This is a health check that can be dynamically controlled via JMX bean org.apache.felix.healthcheck:type=AdjustableStatusHealthCheck
. It allows to dynamically add a health check that returns WARN
(operation addWarnResultForTags(String)
), CRITICAL
(operation addCriticalResultForTags(String)
) or TEMPORARILY_UNAVAILABLE
(operation addTemporarilyUnavailableResultForTags(String)
) for certain tags. This is useful for testing purposes or go-live sequences. The operation reset()

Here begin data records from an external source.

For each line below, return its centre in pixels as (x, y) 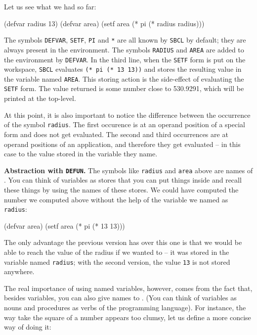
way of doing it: (28, 327)
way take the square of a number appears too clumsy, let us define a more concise (128, 317)
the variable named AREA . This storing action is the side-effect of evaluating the (124, 78)
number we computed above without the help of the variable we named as (116, 199)
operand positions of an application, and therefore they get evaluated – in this (122, 144)
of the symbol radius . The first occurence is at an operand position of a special (125, 124)
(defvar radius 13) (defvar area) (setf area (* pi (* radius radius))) (104, 23)
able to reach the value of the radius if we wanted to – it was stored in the (117, 252)
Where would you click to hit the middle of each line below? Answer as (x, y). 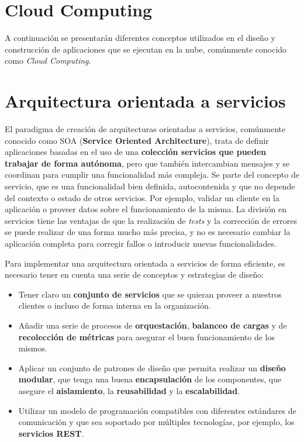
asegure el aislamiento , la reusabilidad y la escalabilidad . (129, 390)
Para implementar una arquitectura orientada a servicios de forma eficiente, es (145, 263)
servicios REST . (51, 433)
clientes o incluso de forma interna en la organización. (115, 305)
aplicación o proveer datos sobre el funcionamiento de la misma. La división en (146, 209)
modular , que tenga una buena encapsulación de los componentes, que (150, 379)
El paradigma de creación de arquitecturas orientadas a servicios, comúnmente (145, 129)
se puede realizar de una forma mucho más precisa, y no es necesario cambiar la (148, 232)
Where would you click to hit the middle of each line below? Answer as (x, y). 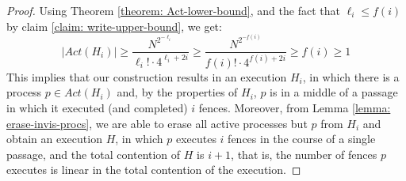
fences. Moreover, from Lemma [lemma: (295, 108)
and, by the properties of (177, 92)
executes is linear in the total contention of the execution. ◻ (154, 170)
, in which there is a (351, 76)
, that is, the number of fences (304, 154)
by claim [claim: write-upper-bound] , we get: (114, 26)
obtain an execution (54, 139)
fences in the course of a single (302, 139)
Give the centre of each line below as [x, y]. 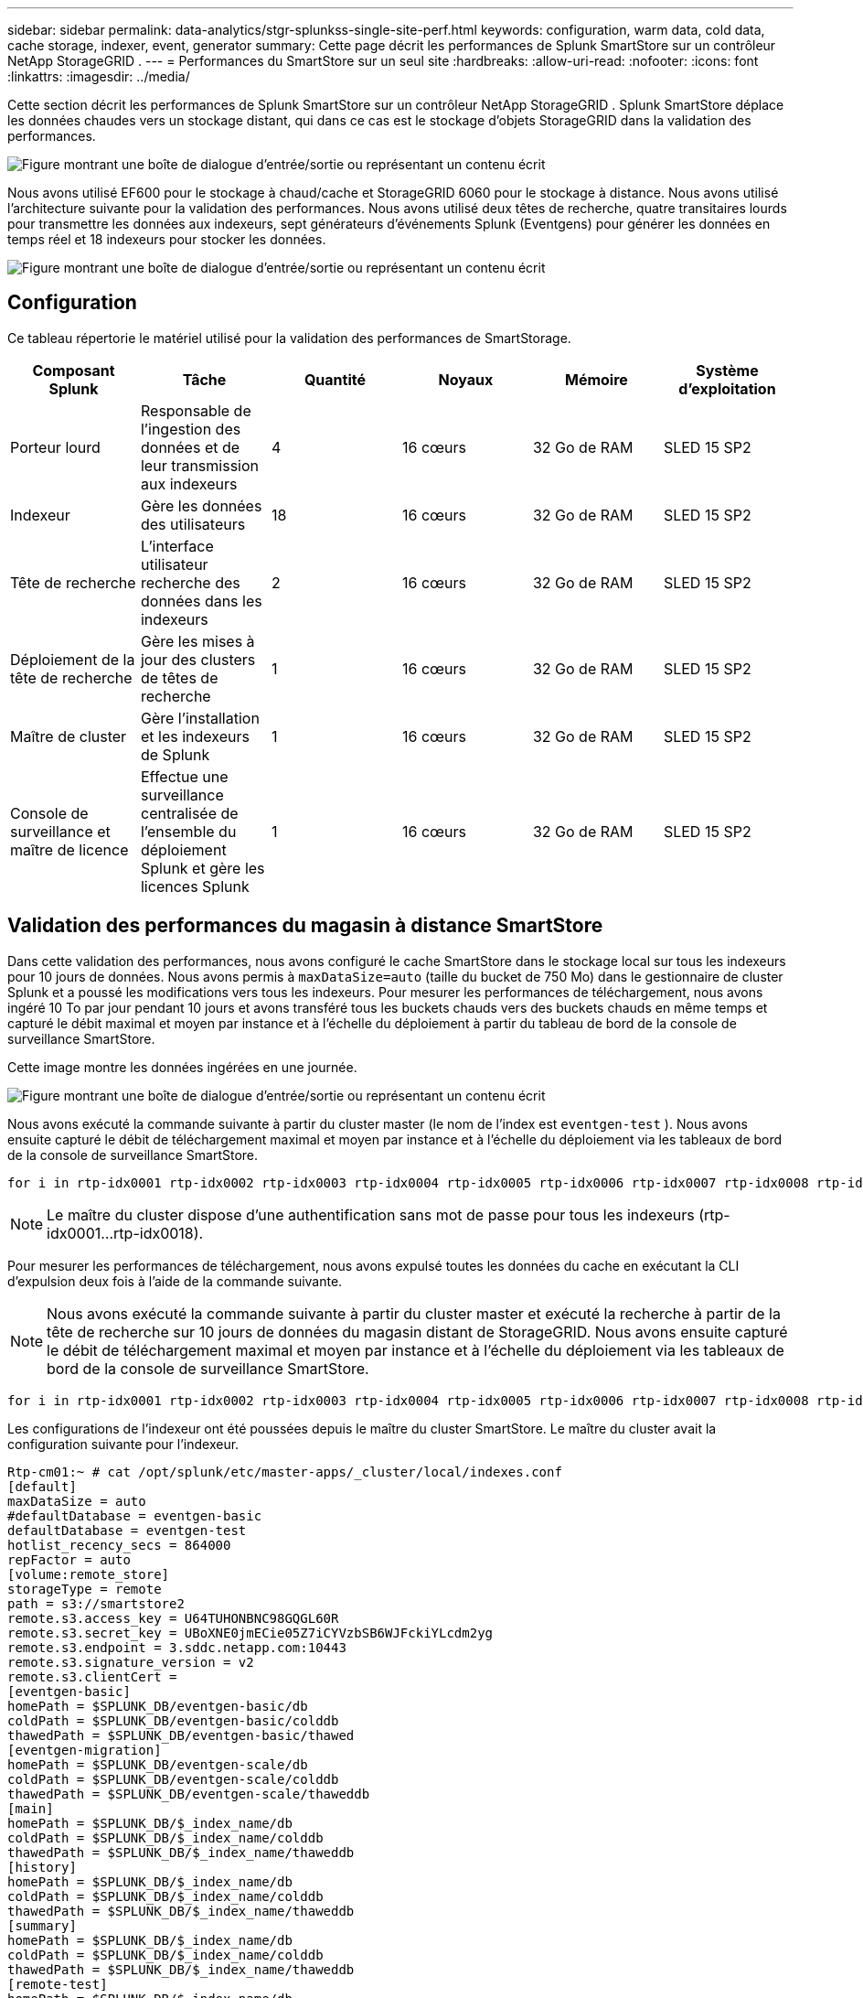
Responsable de [196, 410]
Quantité [335, 379]
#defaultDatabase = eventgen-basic [135, 1515]
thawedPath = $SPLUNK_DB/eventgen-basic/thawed [181, 1735]
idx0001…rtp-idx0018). [125, 1233]
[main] [31, 1808]
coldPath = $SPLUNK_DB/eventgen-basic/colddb [173, 1720]
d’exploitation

removes the dynamic result again.
Health Checks can be executed via a webconsole plugin, the health check servlet or via JMX. HealthCheck
services can be selected for execution based on their hc.tags
multi-value service property.
The HealthCheckFilter
utility accepts positive and negative tag parameters, so that osgi,-security
selects all HealthCheck
having the osgi
tag but not the security
tag, for example.
For advanced use cases it is also possible to use the API directly by using the interface org.apache.felix.hc.api.execution.HealthCheckExecutor
.
The health check executor can optionally be configured via service PID org.apache.felix.hc.core.impl.executor.HealthCheckExecutorImpl
:
Property | Type | Default | Description |
---|---|---|---|
timeoutInMs | Long | 2000ms | Timeout in ms until a check is marked as timed out |
longRunningFutureThresholdForCriticalMs | Long | 300000ms (5min) | Threshold in ms until a check is marked as ‘exceedingly’ timed out and will marked CRITICAL instead of WARN only |
resultCacheTtlInMs | Long | 2000ms | Result Cache time to live - results will be cached for the given time |
temporarilyAvailableGracePeriodInMs | Long | 60000ms (10min) | After this configured period, health checks continously reporting TEMPORARILY_UNAVAILABLE are automatically turned into status CRITICAL |
autoLogging | Boolean | false | If enabled, will automatically log entries of ResultLog (or FormattingResultLog resp.) using Log4j. The logging category used is the class instantiating ResultLog prefixed with ‘healthchecks.’, for instance ‘healthchecks.com.mycorp.myplatform.mymodule.ModuleCheck’. The prefix allows for easy configuration of a log file containing all health check results. |
Health checks that define the service property hc.mbean.name
will automatically get the JMX bean with that name, the domain org.apache.felix.healthcheck
and with the type HealthCheck
registered. The bean provides access to the Result
(status, logs, etc.)
The health check servlet allows to query the checks via http. It provides similar features to the Web Console plugin described above, with output in HTML, JSON (plain or jsonp) and TXT (concise or verbose) formats (see HTML format rendering page for more documentation).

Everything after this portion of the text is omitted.